Print only the lines below from the one with "good is 0.3 we can plug and chug... (91, 360)" to the one with "We can then", both included, exactly as they stand. Leave pictures out.
-- DATA IN THIS EXERCISE follows --
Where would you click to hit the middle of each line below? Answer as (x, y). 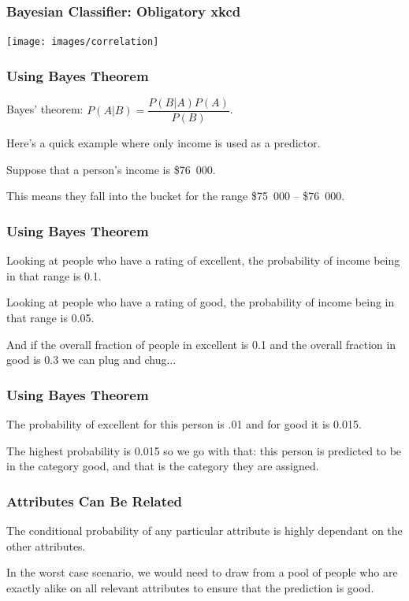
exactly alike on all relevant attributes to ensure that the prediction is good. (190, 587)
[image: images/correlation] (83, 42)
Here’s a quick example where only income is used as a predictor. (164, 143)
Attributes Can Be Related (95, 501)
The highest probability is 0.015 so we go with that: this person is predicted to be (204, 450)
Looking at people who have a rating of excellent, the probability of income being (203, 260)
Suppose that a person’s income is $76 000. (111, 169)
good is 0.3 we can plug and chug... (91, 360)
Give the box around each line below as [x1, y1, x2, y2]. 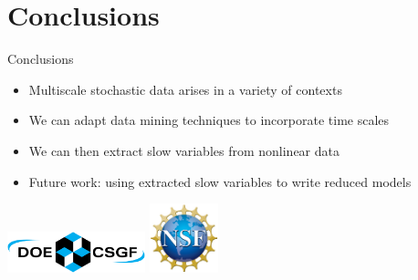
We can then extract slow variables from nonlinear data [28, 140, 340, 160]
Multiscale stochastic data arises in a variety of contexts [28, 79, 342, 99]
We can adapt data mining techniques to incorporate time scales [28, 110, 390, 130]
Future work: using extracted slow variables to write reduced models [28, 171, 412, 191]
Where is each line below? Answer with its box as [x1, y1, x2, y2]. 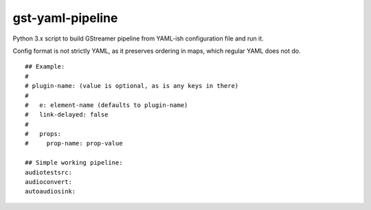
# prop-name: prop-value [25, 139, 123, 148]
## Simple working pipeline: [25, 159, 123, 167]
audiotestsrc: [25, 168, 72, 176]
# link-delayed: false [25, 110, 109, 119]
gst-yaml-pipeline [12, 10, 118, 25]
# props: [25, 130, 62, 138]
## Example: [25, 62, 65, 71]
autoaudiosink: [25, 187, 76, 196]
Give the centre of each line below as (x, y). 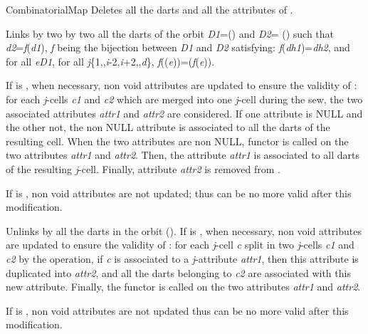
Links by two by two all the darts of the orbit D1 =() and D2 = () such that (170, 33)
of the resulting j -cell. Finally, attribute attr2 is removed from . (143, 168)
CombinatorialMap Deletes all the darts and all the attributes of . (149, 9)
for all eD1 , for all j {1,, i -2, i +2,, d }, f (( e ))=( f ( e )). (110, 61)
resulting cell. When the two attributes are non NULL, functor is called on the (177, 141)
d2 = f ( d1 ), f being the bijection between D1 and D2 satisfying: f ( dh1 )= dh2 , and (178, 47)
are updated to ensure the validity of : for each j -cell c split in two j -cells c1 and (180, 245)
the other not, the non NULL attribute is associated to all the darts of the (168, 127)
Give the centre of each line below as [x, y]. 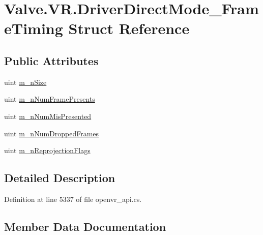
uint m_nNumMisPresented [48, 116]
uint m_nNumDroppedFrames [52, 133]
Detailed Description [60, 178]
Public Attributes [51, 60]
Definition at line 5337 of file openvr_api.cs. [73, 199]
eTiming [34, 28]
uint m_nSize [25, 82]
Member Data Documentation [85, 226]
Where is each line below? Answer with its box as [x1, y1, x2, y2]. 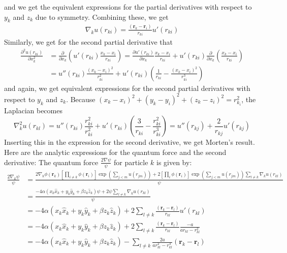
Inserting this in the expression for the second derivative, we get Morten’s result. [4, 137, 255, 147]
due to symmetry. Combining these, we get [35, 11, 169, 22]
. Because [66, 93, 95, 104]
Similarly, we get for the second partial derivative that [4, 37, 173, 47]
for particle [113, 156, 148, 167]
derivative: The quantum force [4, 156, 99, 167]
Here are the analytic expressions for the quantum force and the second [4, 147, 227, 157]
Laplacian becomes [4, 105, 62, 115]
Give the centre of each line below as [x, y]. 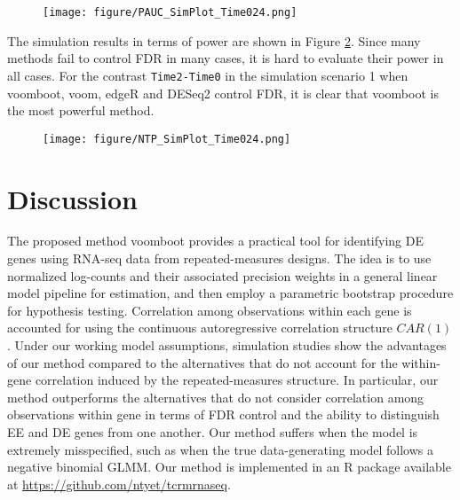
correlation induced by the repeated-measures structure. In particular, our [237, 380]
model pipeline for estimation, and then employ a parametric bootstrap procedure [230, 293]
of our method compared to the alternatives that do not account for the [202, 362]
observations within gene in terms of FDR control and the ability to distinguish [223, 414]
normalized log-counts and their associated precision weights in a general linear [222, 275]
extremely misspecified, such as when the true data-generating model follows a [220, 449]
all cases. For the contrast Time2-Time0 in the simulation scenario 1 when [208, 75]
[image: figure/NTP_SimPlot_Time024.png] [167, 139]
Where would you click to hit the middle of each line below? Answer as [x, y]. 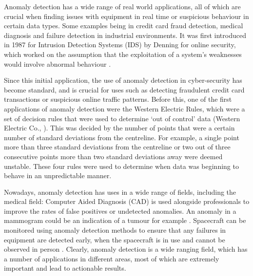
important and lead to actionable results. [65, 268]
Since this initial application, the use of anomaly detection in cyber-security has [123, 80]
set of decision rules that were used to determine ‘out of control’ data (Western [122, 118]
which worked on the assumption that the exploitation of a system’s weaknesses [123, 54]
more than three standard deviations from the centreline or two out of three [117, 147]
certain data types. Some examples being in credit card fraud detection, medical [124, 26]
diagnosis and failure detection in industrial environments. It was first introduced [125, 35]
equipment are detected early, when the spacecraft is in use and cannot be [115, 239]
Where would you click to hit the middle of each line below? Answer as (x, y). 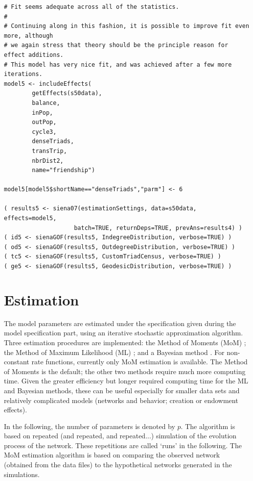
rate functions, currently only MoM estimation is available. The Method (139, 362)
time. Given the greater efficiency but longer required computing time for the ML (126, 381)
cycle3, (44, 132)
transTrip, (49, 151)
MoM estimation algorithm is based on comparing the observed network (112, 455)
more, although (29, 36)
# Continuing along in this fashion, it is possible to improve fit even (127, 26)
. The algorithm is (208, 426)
-- DATA IN THIS EXERCISE concluded --
-- DATA IN THIS EXERCISE follows --
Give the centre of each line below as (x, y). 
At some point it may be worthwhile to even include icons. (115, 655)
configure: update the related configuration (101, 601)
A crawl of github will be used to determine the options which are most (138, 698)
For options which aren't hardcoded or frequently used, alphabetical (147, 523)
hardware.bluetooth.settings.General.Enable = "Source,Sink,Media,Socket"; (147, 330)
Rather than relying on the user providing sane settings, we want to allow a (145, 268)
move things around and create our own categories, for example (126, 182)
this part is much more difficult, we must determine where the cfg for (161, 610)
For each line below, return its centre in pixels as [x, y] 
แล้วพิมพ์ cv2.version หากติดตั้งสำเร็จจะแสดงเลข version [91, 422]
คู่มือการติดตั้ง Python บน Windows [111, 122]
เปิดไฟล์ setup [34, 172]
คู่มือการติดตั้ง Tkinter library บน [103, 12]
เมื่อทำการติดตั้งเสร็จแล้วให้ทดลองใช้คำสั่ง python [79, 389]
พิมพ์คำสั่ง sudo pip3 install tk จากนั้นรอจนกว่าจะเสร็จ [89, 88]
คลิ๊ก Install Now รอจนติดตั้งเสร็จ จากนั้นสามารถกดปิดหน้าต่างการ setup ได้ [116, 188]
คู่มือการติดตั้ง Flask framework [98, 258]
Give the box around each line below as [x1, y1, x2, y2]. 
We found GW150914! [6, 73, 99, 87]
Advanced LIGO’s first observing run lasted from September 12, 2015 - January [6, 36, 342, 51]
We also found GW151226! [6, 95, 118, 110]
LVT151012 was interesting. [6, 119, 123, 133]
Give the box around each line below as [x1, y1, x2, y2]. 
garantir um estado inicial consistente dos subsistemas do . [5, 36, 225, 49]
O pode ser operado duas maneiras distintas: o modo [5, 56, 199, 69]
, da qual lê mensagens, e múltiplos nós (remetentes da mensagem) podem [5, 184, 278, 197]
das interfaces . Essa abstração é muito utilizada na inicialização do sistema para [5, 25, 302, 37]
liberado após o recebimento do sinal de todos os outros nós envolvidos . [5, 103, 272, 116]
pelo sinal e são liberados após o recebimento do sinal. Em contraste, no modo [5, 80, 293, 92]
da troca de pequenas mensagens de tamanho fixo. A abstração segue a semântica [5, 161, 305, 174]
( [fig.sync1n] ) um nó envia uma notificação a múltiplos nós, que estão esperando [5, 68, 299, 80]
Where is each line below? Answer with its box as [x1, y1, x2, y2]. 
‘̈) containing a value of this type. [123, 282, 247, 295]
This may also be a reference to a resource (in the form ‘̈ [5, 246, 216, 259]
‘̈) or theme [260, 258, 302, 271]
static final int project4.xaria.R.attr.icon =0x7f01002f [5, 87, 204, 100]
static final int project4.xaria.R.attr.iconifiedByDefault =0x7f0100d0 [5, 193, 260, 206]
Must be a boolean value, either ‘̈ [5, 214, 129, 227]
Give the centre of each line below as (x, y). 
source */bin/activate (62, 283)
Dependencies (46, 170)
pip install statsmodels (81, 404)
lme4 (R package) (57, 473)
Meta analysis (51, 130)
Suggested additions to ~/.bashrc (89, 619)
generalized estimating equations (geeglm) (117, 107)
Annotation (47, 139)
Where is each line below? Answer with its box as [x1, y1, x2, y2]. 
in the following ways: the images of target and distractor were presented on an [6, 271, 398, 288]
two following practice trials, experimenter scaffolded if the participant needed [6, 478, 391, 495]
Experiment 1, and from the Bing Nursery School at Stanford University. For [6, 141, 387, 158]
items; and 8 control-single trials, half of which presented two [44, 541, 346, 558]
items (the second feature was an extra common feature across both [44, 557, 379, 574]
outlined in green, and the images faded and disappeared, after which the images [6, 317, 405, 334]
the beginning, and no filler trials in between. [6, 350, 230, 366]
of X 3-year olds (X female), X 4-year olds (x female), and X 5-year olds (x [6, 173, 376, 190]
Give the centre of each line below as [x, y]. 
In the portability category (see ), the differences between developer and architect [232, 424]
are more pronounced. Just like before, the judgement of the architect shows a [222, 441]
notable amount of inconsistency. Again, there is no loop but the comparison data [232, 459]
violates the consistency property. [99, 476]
-- DATA IN THIS EXERCISE concluded --
**OUTPUT OF THE TASK**
good is 0.3 we can plug and chug... (91, 360)
Give the box around each line below as [x1, y1, x2, y2]. 
We can then extract slow variables from nonlinear data [28, 140, 340, 160]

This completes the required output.